*** Block opens ***

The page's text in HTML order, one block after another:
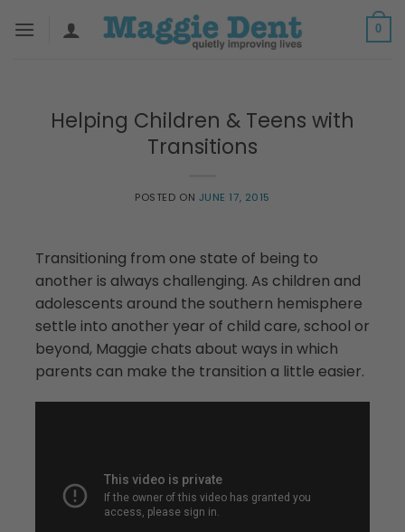
0
Helping Children & Teens with
Transitions
POSTED ON JUNE 17, 2015
Transitioning from one state of being to
another is always challenging. As children and
adolescents around the southern hemisphere
settle into another year of child care, school or
beyond, Maggie chats about ways in which
parents can make the transition a little easier.
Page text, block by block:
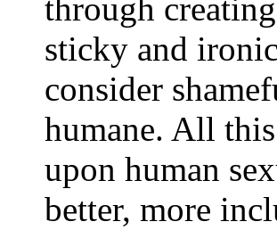
through
sticky and
consider
humane. All
upon human
better, more
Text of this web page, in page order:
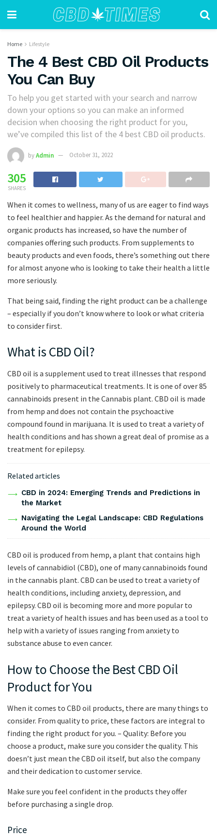
Home Lifestyle
The 4 Best CBD Oil Products
You Can Buy
To help you get started with your search and narrow
down your options so you can make an informed
decision when choosing the right product for you,
we’ve compiled this list of the 4 best CBD oil products.
byAdmin October 31, 2022
305
SHARES
When it comes to wellness, many of us are eager to find ways
to feel healthier and happier. As the demand for natural and
organic products has increased, so have the number of
companies offering such products. From supplements to
beauty products and even foods, there’s something out there
for almost anyone who is looking to take their health a little
more seriously.
That being said, finding the right product can be a challenge
– especially if you don’t know where to look or what criteria
to consider first.
What is CBD Oil?
CBD oil is a supplement used to treat illnesses that respond
positively to pharmaceutical treatments. It is one of over 85
cannabinoids present in the Cannabis plant. CBD oil is made
from hemp and does not contain the psychoactive
compound found in marijuana. It is used to treat a variety of
health conditions and has shown a great deal of promise as a
treatment for epilepsy.
Related articles
CBD in 2024: Emerging Trends and Predictions in
the Market
Navigating the Legal Landscape: CBD Regulations
Around the World
CBD oil is produced from hemp, a plant that contains high
levels of cannabidiol (CBD), one of many cannabinoids found
in the cannabis plant. CBD can be used to treat a variety of
health conditions, including anxiety, depression, and
epilepsy. CBD oil is becoming more and more popular to
treat a variety of health issues and has been used as a tool to
help with a variety of issues ranging from anxiety to
substance abuse to even cancer.
How to Choose the Best CBD Oil
Product for You
When it comes to CBD oil products, there are many things to
consider. From quality to price, these factors are integral to
finding the right product for you. – Quality: Before you
choose a product, make sure you consider the quality. This
doesn’t just mean the CBD oil itself, but also the company
and their dedication to customer service.
Make sure you feel confident in the products they offer
before purchasing a single drop.
Price
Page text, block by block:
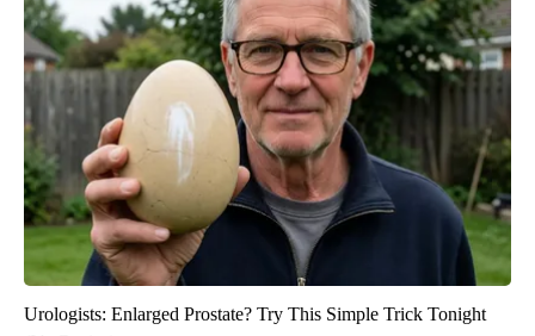
Urologists: Enlarged Prostate? Try This Simple Trick Tonight
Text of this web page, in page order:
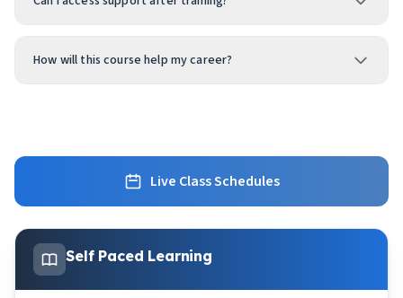
How will this course help my career?
Live Class Schedules
Self Paced Learning
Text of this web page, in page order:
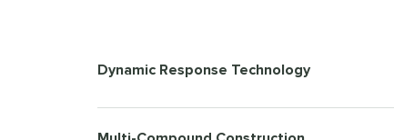
Dynamic Response Technology
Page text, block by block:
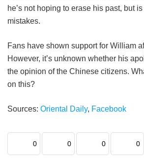
he’s not hoping to erase his past, but
mistakes.
Fans have shown support for William
However, it’s unknown whether his
the opinion of the Chinese citizens.
on this?
Sources: Oriental Daily, Facebook
0 0 0 0
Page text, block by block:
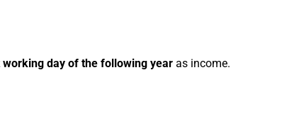
day of the following yearas income.
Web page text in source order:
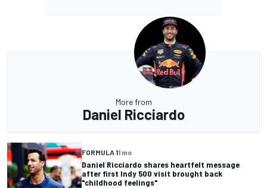
More from
Daniel Ricciardo
FORMULA 11 mo
Daniel Ricciardo shares heartfelt message
after first Indy 500 visit brought back
"childhood feelings"
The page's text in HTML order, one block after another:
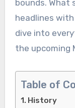
bounds. What
headlines
dive into
the upcoming
Table of
History
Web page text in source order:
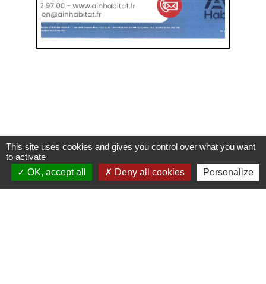
Contacts
Commune de Condeissiat
This site uses cookies and gives you control over what you want
to activate
OK, accept all
Deny all cookies Personalize
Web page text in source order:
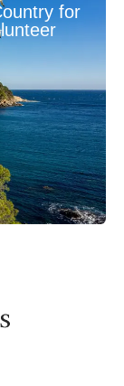
for
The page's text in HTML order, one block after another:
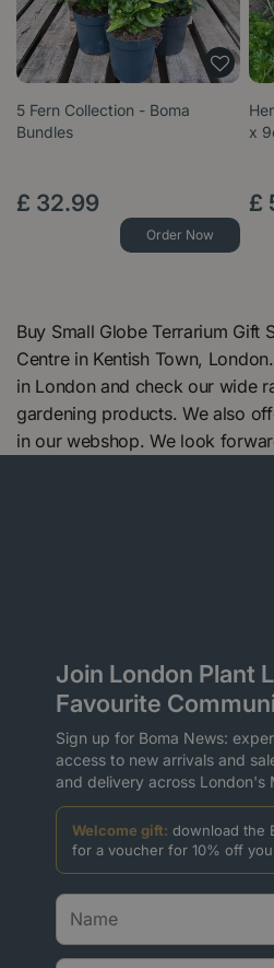
5 Fern Collection - Boma
Bundles
£ 32.99
Order Now
x
£
Buy Small Globe Terrarium Gift
Centre in Kentish Town,
in London and check our wide
gardening products. We also
in our webshop. We look
Join London Plant
Favourite
Sign up for Boma News:
access to new arrivals and
and delivery across London's
Welcome gift: download the
for a voucher for 10% off
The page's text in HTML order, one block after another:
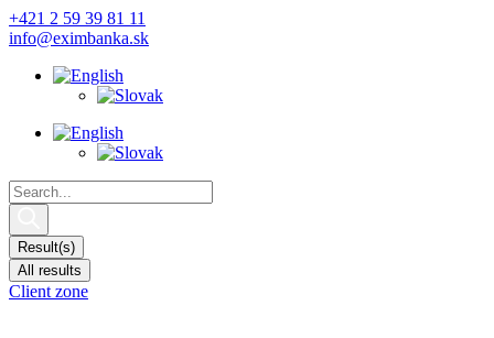
Skip
to
+421 2 59 39 81 11
info@eximbanka.sk
Search
...
Result(s)
All results
Client zone
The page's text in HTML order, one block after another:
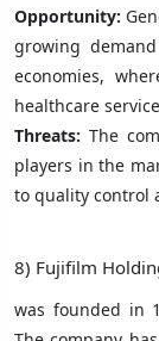
Opportunity:
growing
economies,
healthcare
Threats: The
players in the
to quality control
8) Fujifilm
was founded in
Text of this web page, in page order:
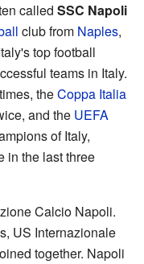
called SSC Napoli
club from Naples,
top football
teams in Italy.
theCoppa Italia
and the UEFA
of Italy,
in the last three
Calcio Napoli.
US Internazionale
together. Napoli
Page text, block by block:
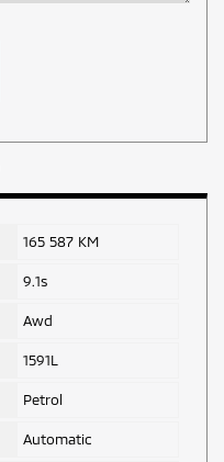
165 587 KM
9.1s
Awd
1591L
Petrol
Automatic
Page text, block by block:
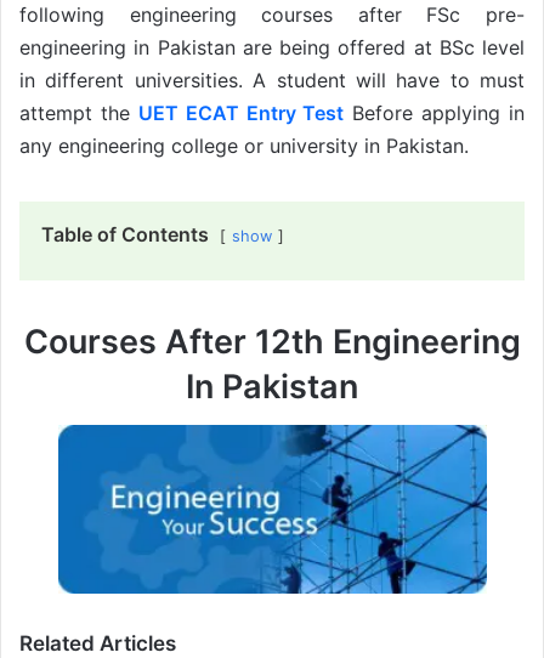
following engineering courses after FSc pre-
engineering in Pakistan are being offered at BSc level
in different universities. A student will have to must
attempt the UET ECAT Entry Test Before applying in
any engineering college or university in Pakistan.
Table of Contents show
Courses After 12th Engineering
In Pakistan
Related Articles
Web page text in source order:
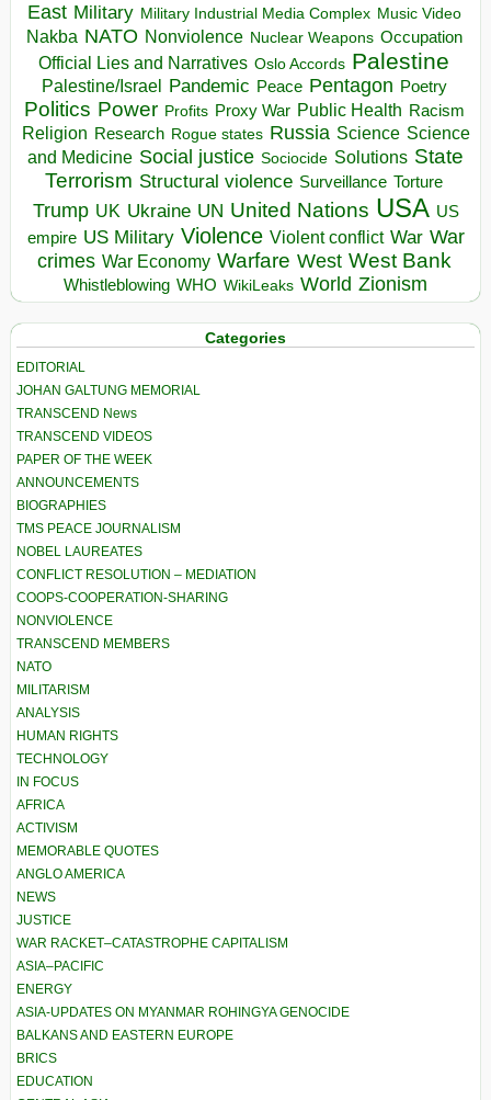
East Military Military Industrial Media Complex Music Video
Nakba NATO Nonviolence Nuclear Weapons Occupation
Official Lies and Narratives Oslo Accords Palestine
Palestine/Israel Pandemic Peace Pentagon Poetry
Politics Power Profits Proxy War Public Health Racism
Religion Research Rogue states Russia Science Science
and Medicine Social justice Sociocide Solutions State
Terrorism Structural violence Surveillance Torture
Trump UK Ukraine UN United Nations USA US
empire US Military Violence Violent conflict War War
crimes War Economy Warfare West West Bank
Whistleblowing WHO WikiLeaks World Zionism
Categories
EDITORIAL
JOHAN GALTUNG MEMORIAL
TRANSCEND News
TRANSCEND VIDEOS
PAPER OF THE WEEK
ANNOUNCEMENTS
BIOGRAPHIES
TMS PEACE JOURNALISM
NOBEL LAUREATES
CONFLICT RESOLUTION – MEDIATION
COOPS-COOPERATION-SHARING
NONVIOLENCE
TRANSCEND MEMBERS
NATO
MILITARISM
ANALYSIS
HUMAN RIGHTS
TECHNOLOGY
IN FOCUS
AFRICA
ACTIVISM
MEMORABLE QUOTES
ANGLO AMERICA
NEWS
JUSTICE
WAR RACKET–CATASTROPHE CAPITALISM
ASIA–PACIFIC
ENERGY
ASIA-UPDATES ON MYANMAR ROHINGYA GENOCIDE
BALKANS AND EASTERN EUROPE
BRICS
EDUCATION
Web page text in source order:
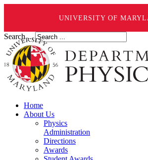
UNIVERSITY OF
Search ...
Home
About Us
Physics
Administration
Directions
Awards
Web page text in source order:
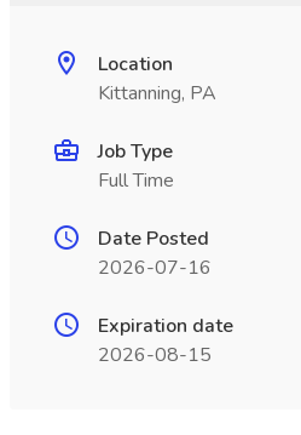
Location
Kittanning, PA
Job Type
Full Time
Date Posted
2026-07-16
Expiration date
2026-08-15
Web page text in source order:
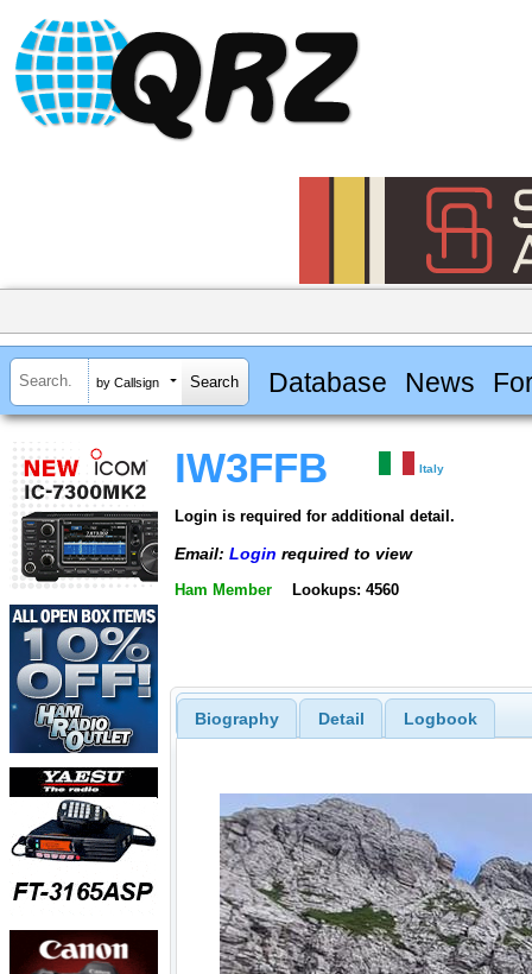
by Callsign Database News
IW3FFB Italy
Login is required for additional detail.
Email: Login required to view
Ham Member Lookups: 4560
Biography Detail Logbook
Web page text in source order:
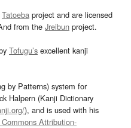
Tatoeba project and are licensed
from the Jreibun project.
Tofugu’s excellent kanji
by Patterns) system for
Halpern (Kanji Dictionary
), and is used with his
Attribution-
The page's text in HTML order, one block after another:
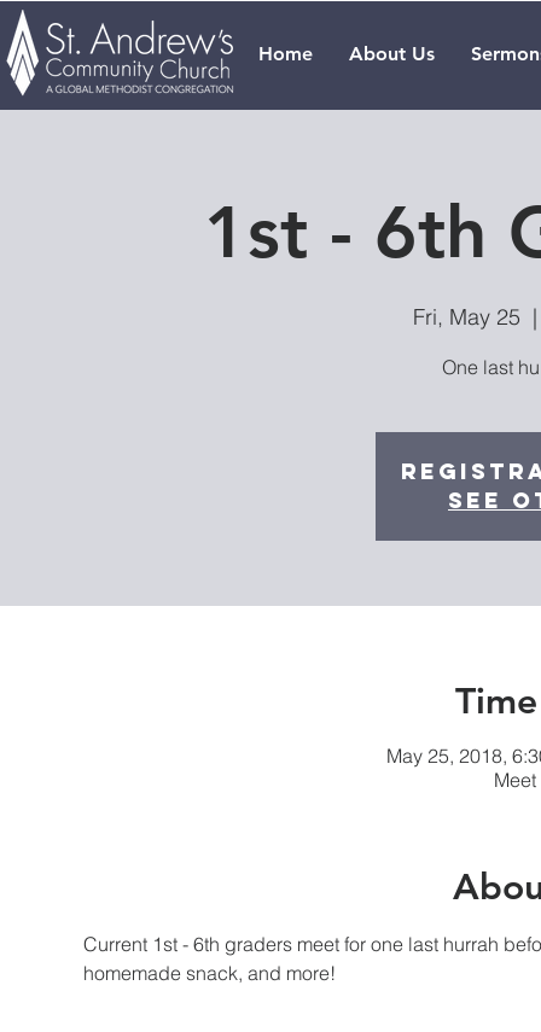
Home About Us
1st - 6th
Fri, May 25
One last
See
May 25, 2018,
Current 1st - 6th graders meet for one last hurrah
homemade snack, and more!

*** Block closes ***

§ **Task to complete**
Return the whole listing exactly, minus its pictures.

§ **Output for this exercise**
The page's text in HTML order, one block after another:
0
Helping Children & Teens with
Transitions
POSTED ON JUNE 17, 2015
Transitioning from one state of being to
another is always challenging. As children and
adolescents around the southern hemisphere
settle into another year of child care, school or
beyond, Maggie chats about ways in which
parents can make the transition a little easier.
Page text, block by block:
through
sticky and
consider
humane. All
upon human
better, more
Text of this web page, in page order:
Home Lifestyle
The 4 Best CBD Oil Products
You Can Buy
To help you get started with your search and narrow
down your options so you can make an informed
decision when choosing the right product for you,
we’ve compiled this list of the 4 best CBD oil products.
byAdmin October 31, 2022
305
SHARES
When it comes to wellness, many of us are eager to find ways
to feel healthier and happier. As the demand for natural and
organic products has increased, so have the number of
companies offering such products. From supplements to
beauty products and even foods, there’s something out there
for almost anyone who is looking to take their health a little
more seriously.
That being said, finding the right product can be a challenge
– especially if you don’t know where to look or what criteria
to consider first.
What is CBD Oil?
CBD oil is a supplement used to treat illnesses that respond
positively to pharmaceutical treatments. It is one of over 85
cannabinoids present in the Cannabis plant. CBD oil is made
from hemp and does not contain the psychoactive
compound found in marijuana. It is used to treat a variety of
health conditions and has shown a great deal of promise as a
treatment for epilepsy.
Related articles
CBD in 2024: Emerging Trends and Predictions in
the Market
Navigating the Legal Landscape: CBD Regulations
Around the World
CBD oil is produced from hemp, a plant that contains high
levels of cannabidiol (CBD), one of many cannabinoids found
in the cannabis plant. CBD can be used to treat a variety of
health conditions, including anxiety, depression, and
epilepsy. CBD oil is becoming more and more popular to
treat a variety of health issues and has been used as a tool to
help with a variety of issues ranging from anxiety to
substance abuse to even cancer.
How to Choose the Best CBD Oil
Product for You
When it comes to CBD oil products, there are many things to
consider. From quality to price, these factors are integral to
finding the right product for you. – Quality: Before you
choose a product, make sure you consider the quality. This
doesn’t just mean the CBD oil itself, but also the company
and their dedication to customer service.
Make sure you feel confident in the products they offer
before purchasing a single drop.
Price
Page text, block by block:
Urologists: Enlarged Prostate? Try This Simple Trick Tonight
Text of this web page, in page order:
How will this course help my career?
Live Class Schedules
Self Paced Learning
Text of this web page, in page order:
Dynamic Response Technology
Page text, block by block:
he’s not hoping to erase his past, but
mistakes.
Fans have shown support for William
However, it’s unknown whether his
the opinion of the Chinese citizens.
on this?
Sources: Oriental Daily, Facebook
0 0 0 0
Page text, block by block:
day of the following yearas income.
Web page text in source order:
More from
Daniel Ricciardo
FORMULA 11 mo
Daniel Ricciardo shares heartfelt message
after first Indy 500 visit brought back
"childhood feelings"
The page's text in HTML order, one block after another:
bounds. What
headlines
dive into
the upcoming
Table of
History
Web page text in source order:
Contacts
Commune de Condeissiat
This site uses cookies and gives you control over what you want
to activate
OK, accept all
Deny all cookies Personalize
Web page text in source order:
for
The page's text in HTML order, one block after another:
5 Fern Collection - Boma
Bundles
£ 32.99
Order Now
x
£
Buy Small Globe Terrarium Gift
Centre in Kentish Town,
in London and check our wide
gardening products. We also
in our webshop. We look
Join London Plant
Favourite
Sign up for Boma News:
access to new arrivals and
and delivery across London's
Welcome gift: download the
for a voucher for 10% off
The page's text in HTML order, one block after another:
Skip
to
+421 2 59 39 81 11
info@eximbanka.sk
Search
...
Result(s)
All results
Client zone
The page's text in HTML order, one block after another:
Opportunity:
growing
economies,
healthcare
Threats: The
players in the
to quality control
8) Fujifilm
was founded in
Text of this web page, in page order:
called SSC Napoli
club from Naples,
top football
teams in Italy.
theCoppa Italia
and the UEFA
of Italy,
in the last three
Calcio Napoli.
US Internazionale
together. Napoli
Page text, block by block:
165 587 KM
9.1s
Awd
1591L
Petrol
Automatic
Page text, block by block:
following engineering courses after FSc pre-
engineering in Pakistan are being offered at BSc level
in different universities. A student will have to must
attempt the UET ECAT Entry Test Before applying in
any engineering college or university in Pakistan.
Table of Contents show
Courses After 12th Engineering
In Pakistan
Related Articles
Web page text in source order:
East Military Military Industrial Media Complex Music Video
Nakba NATO Nonviolence Nuclear Weapons Occupation
Official Lies and Narratives Oslo Accords Palestine
Palestine/Israel Pandemic Peace Pentagon Poetry
Politics Power Profits Proxy War Public Health Racism
Religion Research Rogue states Russia Science Science
and Medicine Social justice Sociocide Solutions State
Terrorism Structural violence Surveillance Torture
Trump UK Ukraine UN United Nations USA US
empire US Military Violence Violent conflict War War
crimes War Economy Warfare West West Bank
Whistleblowing WHO WikiLeaks World Zionism
Categories
EDITORIAL
JOHAN GALTUNG MEMORIAL
TRANSCEND News
TRANSCEND VIDEOS
PAPER OF THE WEEK
ANNOUNCEMENTS
BIOGRAPHIES
TMS PEACE JOURNALISM
NOBEL LAUREATES
CONFLICT RESOLUTION – MEDIATION
COOPS-COOPERATION-SHARING
NONVIOLENCE
TRANSCEND MEMBERS
NATO
MILITARISM
ANALYSIS
HUMAN RIGHTS
TECHNOLOGY
IN FOCUS
AFRICA
ACTIVISM
MEMORABLE QUOTES
ANGLO AMERICA
NEWS
JUSTICE
WAR RACKET–CATASTROPHE CAPITALISM
ASIA–PACIFIC
ENERGY
ASIA-UPDATES ON MYANMAR ROHINGYA GENOCIDE
BALKANS AND EASTERN EUROPE
BRICS
EDUCATION
Web page text in source order:
UNIVERSITY OF
Search ...
Home
About Us
Physics
Administration
Directions
Awards
Web page text in source order:
Location
Kittanning, PA
Job Type
Full Time
Date Posted
2026-07-16
Expiration date
2026-08-15
Web page text in source order:
by Callsign Database News
IW3FFB Italy
Login is required for additional detail.
Email: Login required to view
Ham Member Lookups: 4560
Biography Detail Logbook
Web page text in source order:
Tatoeba project and are licensed
from the Jreibun project.
Tofugu’s excellent kanji
by Patterns) system for
Halpern (Kanji Dictionary
), and is used with his
Attribution-
The page's text in HTML order, one block after another:
Home About Us
1st - 6th
Fri, May 25
One last
See
May 25, 2018,
Current 1st - 6th graders meet for one last hurrah
homemade snack, and more!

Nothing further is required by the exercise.